Angel food cake or angel cake is a type of sponge cake made with egg whites, sugar, and flour, and without oil, baking powder, and various other ingredients common in cakes. It is made in a process of whipping egg whites to a foam, beating in sugar, and folding in flour and more sugar. After baking in a pan with a tube in its center, the cake is hung upside down until cool. The final cake has a slightly chewy texture and white interior.

Apart from the three basic ingredients, salt and vanilla are often featured, as is cream of tartar, which lends stability, a softer crumb, and a lighter color. In more complex preparations, inclusions and flavorings such as chocolate, spices, and citrus flavors are added. Angel food cake is often served with a sauce or glaze.

Angel food cake originated in the United States in the 19th century. Gaining popularity and its name in the 1870s, angel food cakes developed over the next century. By the 1930s, the technique of folding in half the sugar had become standard, and less air was incorporated into the eggs. From that decade, angel food cake variants with flavors including maraschino cherries, peppermint, and crushed canned pineapple began to be produced.

== Ingredients ==
Angel food cake is a light sponge cake, a rare American dessert with few ingredients. In a simple angel food cake, egg whites, sugar, and flour are combined in a 3:3:1 ratio by weight, along with salt, cream of tartar, and a flavoring (typically vanilla). Ingredients common in cakes such as egg yolks, baking powder, butter, and inclusions such as nuts and chocolate are excluded. Some bakers use powdered sugar over granulated, saying angel food cakes produced with more fine sugars have a more tender crumb. (Note: In his assessment of whether this is true, baker Greg Patent comments: "Maybe yes and maybe no.") More complex angel food cake preparations may include flavorings such as spices, citrus flavors and chocolate.

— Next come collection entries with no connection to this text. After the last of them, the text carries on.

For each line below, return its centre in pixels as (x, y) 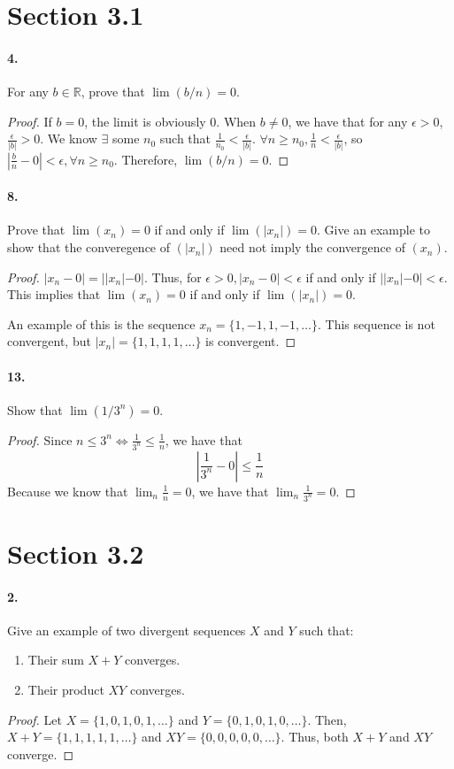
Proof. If (30, 121)
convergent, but (49, 341)
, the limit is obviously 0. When (170, 121)
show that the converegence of (89, 247)
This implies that (54, 294)
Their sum (56, 660)
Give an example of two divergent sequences (127, 630)
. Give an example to (373, 230)
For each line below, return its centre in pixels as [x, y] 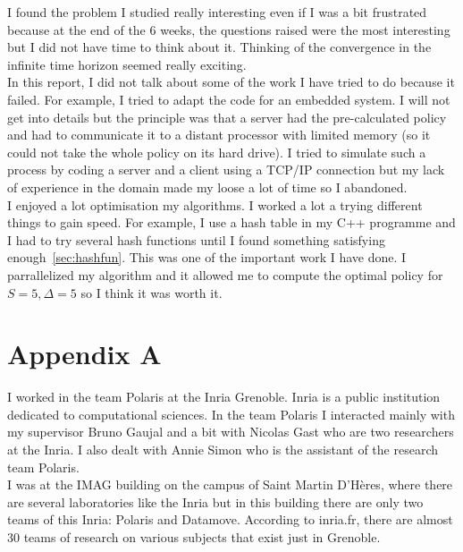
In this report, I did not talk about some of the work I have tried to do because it [231, 82]
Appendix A [84, 354]
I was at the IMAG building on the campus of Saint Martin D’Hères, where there [230, 484]
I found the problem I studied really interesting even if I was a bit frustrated [217, 12]
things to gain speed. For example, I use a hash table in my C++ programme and [231, 222]
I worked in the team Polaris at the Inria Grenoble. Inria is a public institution [224, 397]
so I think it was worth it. [152, 292]
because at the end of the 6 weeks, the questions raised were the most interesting [229, 29]
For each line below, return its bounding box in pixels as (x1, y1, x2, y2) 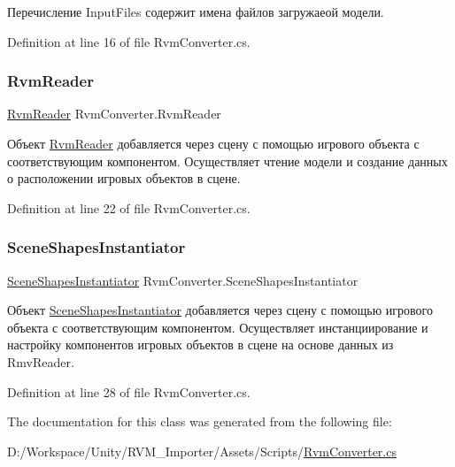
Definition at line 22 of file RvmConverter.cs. (7, 198, 251, 217)
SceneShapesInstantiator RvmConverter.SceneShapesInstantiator (7, 271, 359, 289)
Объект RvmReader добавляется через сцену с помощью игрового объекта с (7, 134, 420, 152)
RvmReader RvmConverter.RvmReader (7, 104, 221, 123)
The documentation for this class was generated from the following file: (7, 412, 392, 431)
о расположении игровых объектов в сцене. (7, 169, 241, 188)
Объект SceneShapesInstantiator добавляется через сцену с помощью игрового (7, 301, 433, 319)
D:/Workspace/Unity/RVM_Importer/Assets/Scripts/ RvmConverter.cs (7, 441, 397, 460)
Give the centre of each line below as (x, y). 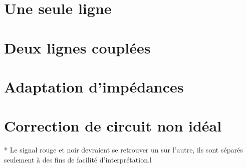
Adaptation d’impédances (94, 86)
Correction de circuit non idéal (113, 126)
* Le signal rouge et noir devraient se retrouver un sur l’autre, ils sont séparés (124, 150)
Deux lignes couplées (77, 47)
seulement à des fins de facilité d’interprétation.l (78, 159)
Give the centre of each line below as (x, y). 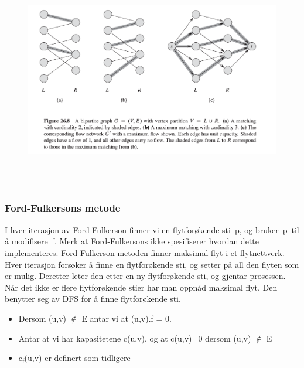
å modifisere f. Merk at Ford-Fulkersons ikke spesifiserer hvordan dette (132, 241)
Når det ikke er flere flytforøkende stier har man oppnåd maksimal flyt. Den (141, 287)
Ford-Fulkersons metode (63, 208)
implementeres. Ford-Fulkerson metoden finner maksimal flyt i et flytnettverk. (145, 252)
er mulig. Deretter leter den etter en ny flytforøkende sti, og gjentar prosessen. (145, 276)
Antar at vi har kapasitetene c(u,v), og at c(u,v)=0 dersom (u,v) (135, 338)
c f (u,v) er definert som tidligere (74, 358)
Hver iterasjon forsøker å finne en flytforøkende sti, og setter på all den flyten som (152, 264)
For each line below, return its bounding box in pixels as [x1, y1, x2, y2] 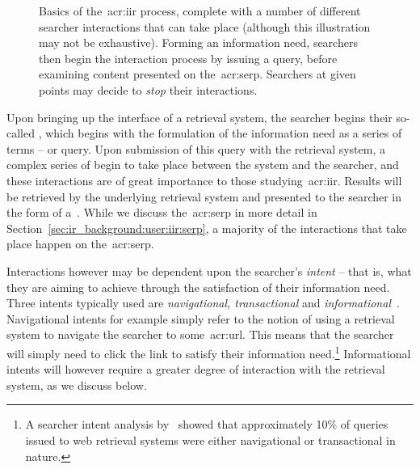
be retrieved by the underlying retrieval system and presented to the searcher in [6, 188, 402, 205]
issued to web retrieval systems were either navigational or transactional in [25, 431, 396, 448]
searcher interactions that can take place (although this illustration [39, 18, 371, 35]
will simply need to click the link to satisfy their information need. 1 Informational [6, 342, 411, 361]
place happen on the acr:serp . [6, 235, 154, 252]
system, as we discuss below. [6, 376, 147, 393]
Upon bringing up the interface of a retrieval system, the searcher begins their [6, 108, 393, 125]
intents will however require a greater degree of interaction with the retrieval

Fresh egg whites, cream of tartar, and pastry flour give angel food cake a soft crumb, with cream of tartar lowering density, creating a lighter cake. Using fresh egg whites over those a few days old also impacts the final cake's crumb density, producing a tighter final product. The ultimate characteristics, however, of angel food cakes produced with these ingredients vary, which can be undesirable for manufacturers producing the cake on an industrial level. To generate a more consistent output, some manufacturers use monocalcium phosphate monohydrate (MCP) in place of cream of tartar.

== Preparation ==
In a basic preparation, room temperature egg whites are whisked until foamy, and then stabilized with cream of tartar. Continuing to whisk, sugar is added one spoonful at a time until the mixture forms soft peaks and the egg whites can hold no more sugar. Remaining sugar is sifted into flour, and the two are folded into the egg mixture. Among bakers, this step is responsible for a perception that angel food cake is a difficult cake, as overmixing here will collapse the air worked into the batter. This is not the only process by which the batter can lose its air; flavorings based on essential oils can cause a collapse, along with the oil-contamination of bowls or utensils, as warned against by many recipe writers.

The cake is baked in an ungreased tube pan, which facilitates heat transfer and prevents cake movement along the sides of the container during baking. Before and during the process, bakers take precautions to prevent the cake from collapsing. One of these is to avoid whisking egg whites and sugar to stiff peaks; if so much air is incorporated that the mixture can hold no more, the expanding bubbles in the hot oven can break apart egg protein chains. Placing batter in the cold oven before heating it up is another technique used by some bakers, as the bubbles expand more slowly, allowing the proteins more time to set. During the last minutes in the oven and throughout cooling, the cake shrinks slightly—by including cream of tartar, such shrinkage is minimized.

After baking, angel food cake is hung upside down for several hours until cool, and placed to allow air to flow over the cake's surface. Angel food cake tins are designed to facilitate this, featuring small feet that protrude from the top of the pan. Through hanging, the shape of the air bubbles are preserved, and the cake's stretched interior takes on a lighter appearance. Hanging the cake upside down generally does not pose problems for bakers, although in kitchens below 68 F, cooling angel food cakes can contract and fall from their pan before they have completely set. Other factors of preparation impact how the final cake will turn out. For instance, those cooked at lower altitudes are less fragile, but have a less tender crumb.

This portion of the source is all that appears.